# Srollsawing - problem solver



## bernwood (Aug 19, 2010)

Scroll saws are a great tool for transforming art onto wood. But living in an old farmhouse. I've run into lots of tight jams and my scroll was there to rescue me. Installing floor planks around radiator, I cut cardboard templates and accurately cut my new flooring.

Our refrigerator doors shelves were broken for the 2nd time in 2 years. I copied hooks onto thin plywood and glued them onto my wooden shelves.


----------



## scrollgirl (May 28, 2010)

That looks awesome! I have used the scroll saw many times for installing flooring and doing repairs around the house. You can't beat it for accuracy. Especially around those corners and irregular shaped areas. Your repair looks great! 

Sheila


----------



## greasemonkeyredneck (Aug 14, 2010)

I find the scroll saw to be the most versatile tool in my shop. I turn to it for most anything that I can. 
I have an old Craftsman direct drive that has hooks to hold pinned blades sideways, so you can cut with it much like a band saw.

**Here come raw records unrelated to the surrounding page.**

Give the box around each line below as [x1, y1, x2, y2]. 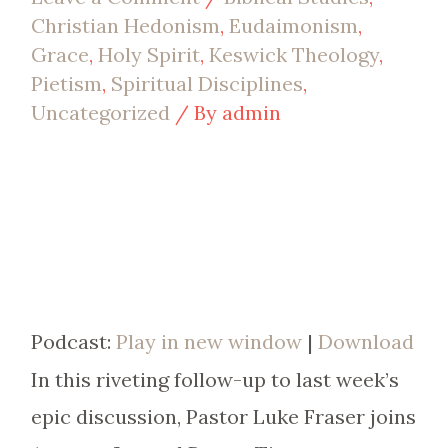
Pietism [30, 71, 102, 96]
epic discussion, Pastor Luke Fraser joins [30, 404, 416, 429]
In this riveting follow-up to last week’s [30, 367, 399, 392]
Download [317, 329, 414, 354]
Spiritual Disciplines [110, 71, 303, 96]
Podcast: [30, 329, 116, 354]
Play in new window [115, 329, 302, 354]
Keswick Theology [208, 42, 379, 67]
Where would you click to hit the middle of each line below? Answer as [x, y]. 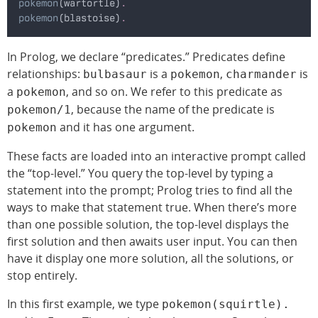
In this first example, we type [84, 303]
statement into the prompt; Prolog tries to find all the [150, 190]
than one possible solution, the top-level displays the [148, 224]
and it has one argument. [126, 127]
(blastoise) [89, 17]
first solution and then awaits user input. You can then [152, 241]
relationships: [45, 73]
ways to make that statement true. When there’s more [152, 207]
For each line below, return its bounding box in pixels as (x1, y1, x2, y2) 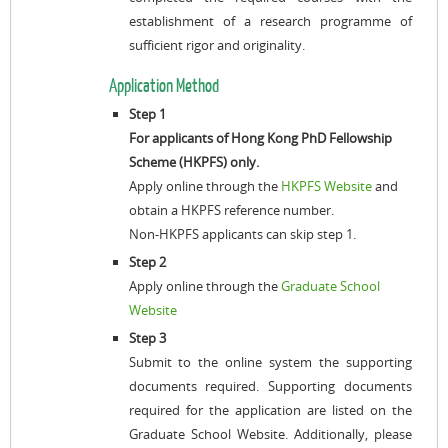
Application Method (109, 76, 219, 96)
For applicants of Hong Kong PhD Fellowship (128, 129, 392, 147)
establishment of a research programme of (128, 12, 412, 30)
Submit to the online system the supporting (128, 353, 412, 371)
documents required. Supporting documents (128, 377, 412, 395)
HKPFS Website (280, 177, 372, 195)
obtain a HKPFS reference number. (128, 201, 334, 219)
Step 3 (128, 329, 166, 347)
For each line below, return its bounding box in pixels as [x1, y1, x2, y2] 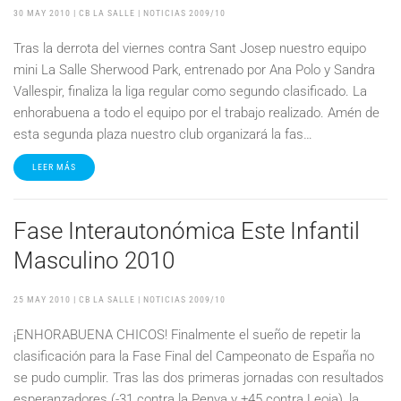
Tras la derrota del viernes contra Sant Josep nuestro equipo [13, 40, 366, 56]
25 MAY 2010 [13, 294, 71, 304]
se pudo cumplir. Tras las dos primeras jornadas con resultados [13, 370, 384, 386]
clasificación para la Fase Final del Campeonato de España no [13, 348, 374, 364]
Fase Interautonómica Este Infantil [13, 218, 360, 244]
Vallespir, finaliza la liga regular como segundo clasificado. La [13, 83, 367, 99]
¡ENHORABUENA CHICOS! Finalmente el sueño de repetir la [13, 327, 361, 343]
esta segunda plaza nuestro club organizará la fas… [13, 126, 312, 142]
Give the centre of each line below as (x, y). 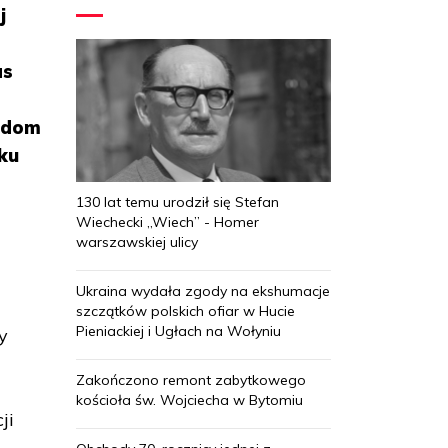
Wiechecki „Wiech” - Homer (167, 221)
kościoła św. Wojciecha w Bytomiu (189, 399)
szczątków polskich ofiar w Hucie (185, 310)
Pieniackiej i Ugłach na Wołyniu (178, 330)
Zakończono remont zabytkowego (191, 379)
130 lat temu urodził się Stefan (177, 201)
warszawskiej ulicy (137, 241)
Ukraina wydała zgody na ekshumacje (203, 290)
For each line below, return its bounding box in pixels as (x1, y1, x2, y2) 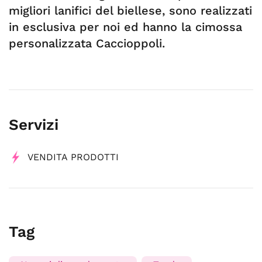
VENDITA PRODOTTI (27, 151, 119, 163)
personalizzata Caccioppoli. (9, 36, 165, 50)
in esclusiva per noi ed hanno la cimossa (9, 20, 242, 34)
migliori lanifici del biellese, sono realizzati (9, 4, 252, 18)
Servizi (9, 116, 58, 133)
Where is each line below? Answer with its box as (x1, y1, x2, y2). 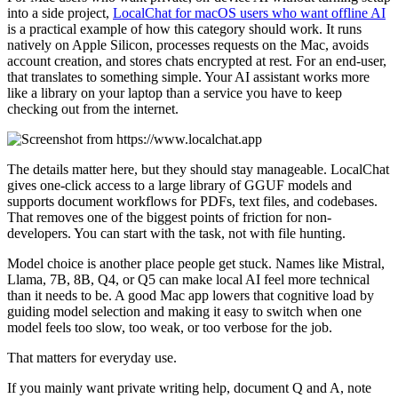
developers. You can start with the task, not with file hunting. (7, 225, 346, 241)
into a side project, (7, 4, 113, 20)
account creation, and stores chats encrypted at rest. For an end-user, (7, 52, 386, 68)
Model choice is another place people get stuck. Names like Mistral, (7, 255, 385, 271)
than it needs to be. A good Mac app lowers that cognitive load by (7, 287, 374, 303)
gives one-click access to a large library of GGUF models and (7, 177, 352, 193)
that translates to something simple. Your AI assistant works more (7, 68, 370, 84)
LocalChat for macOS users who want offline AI (113, 4, 386, 20)
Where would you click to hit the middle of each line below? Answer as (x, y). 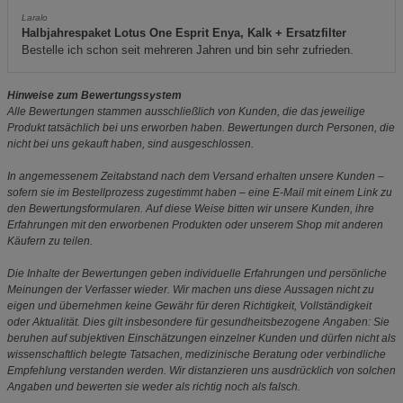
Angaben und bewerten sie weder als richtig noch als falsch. (154, 386)
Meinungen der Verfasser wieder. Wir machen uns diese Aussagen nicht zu (191, 289)
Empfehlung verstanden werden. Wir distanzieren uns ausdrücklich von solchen (201, 370)
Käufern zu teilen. (50, 241)
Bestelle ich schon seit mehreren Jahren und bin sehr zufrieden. (188, 49)
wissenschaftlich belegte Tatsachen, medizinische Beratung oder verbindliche (197, 354)
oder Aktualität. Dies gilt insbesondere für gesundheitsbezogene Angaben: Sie (198, 322)
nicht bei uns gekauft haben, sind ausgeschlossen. (130, 143)
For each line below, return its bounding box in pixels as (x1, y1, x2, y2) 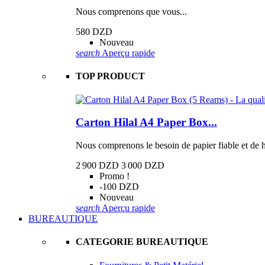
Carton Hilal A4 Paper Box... (76, 116, 217, 129)
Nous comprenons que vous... (76, 7, 187, 17)
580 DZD (76, 27, 112, 37)
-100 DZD (99, 182, 139, 192)
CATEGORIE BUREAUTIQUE (76, 237, 208, 247)
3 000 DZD (121, 160, 164, 170)
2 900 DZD (76, 160, 119, 170)
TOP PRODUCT (76, 71, 145, 82)
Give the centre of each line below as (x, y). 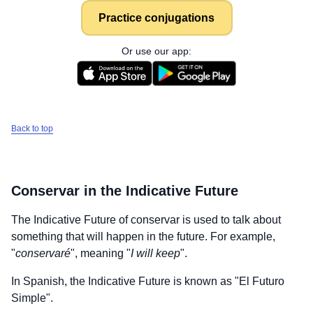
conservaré (43, 253)
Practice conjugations (156, 17)
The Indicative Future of (71, 220)
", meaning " (101, 253)
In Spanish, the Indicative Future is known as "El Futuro (148, 281)
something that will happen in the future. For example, (143, 236)
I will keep (155, 253)
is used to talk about (230, 220)
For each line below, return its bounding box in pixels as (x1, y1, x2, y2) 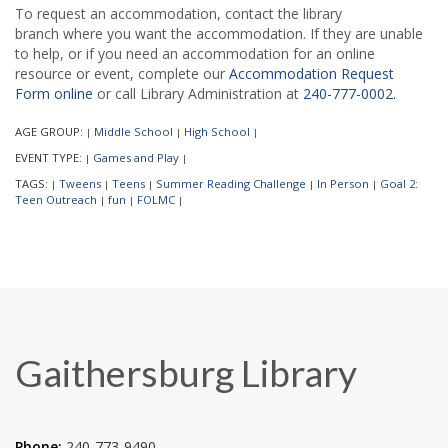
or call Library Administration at (93, 83, 299, 103)
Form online (15, 83, 93, 103)
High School (184, 123, 250, 139)
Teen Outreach (15, 191, 97, 207)
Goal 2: (380, 175, 418, 191)
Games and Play (93, 149, 179, 165)
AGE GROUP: (15, 123, 86, 139)
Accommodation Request (229, 63, 394, 83)

When possible, I prefer it to the bandsaw because I get a more controlled cut.
I have clamped emory cloth into my scroll saw and used it as a sander. It'll get into spots that other power sander just won't. I have seen that they sell specialized sanding things for scroll saw. I have found though that any saw with jaws to clamp pinless blades will also hold a five inch length of emory cloth. If you don't have emory cloth, you can take any quality, cloth backed, sandpaper, and rip strips off and use like emory cloth. Just make sure the strips are the same length as your blades. Tension them a little looser than blades though.
And of course it does detail work like no other tool in the shop.

This is an interesting topic. 
I'd love to read about other things people do with scroll saws that most people don't consider scroll work.


----------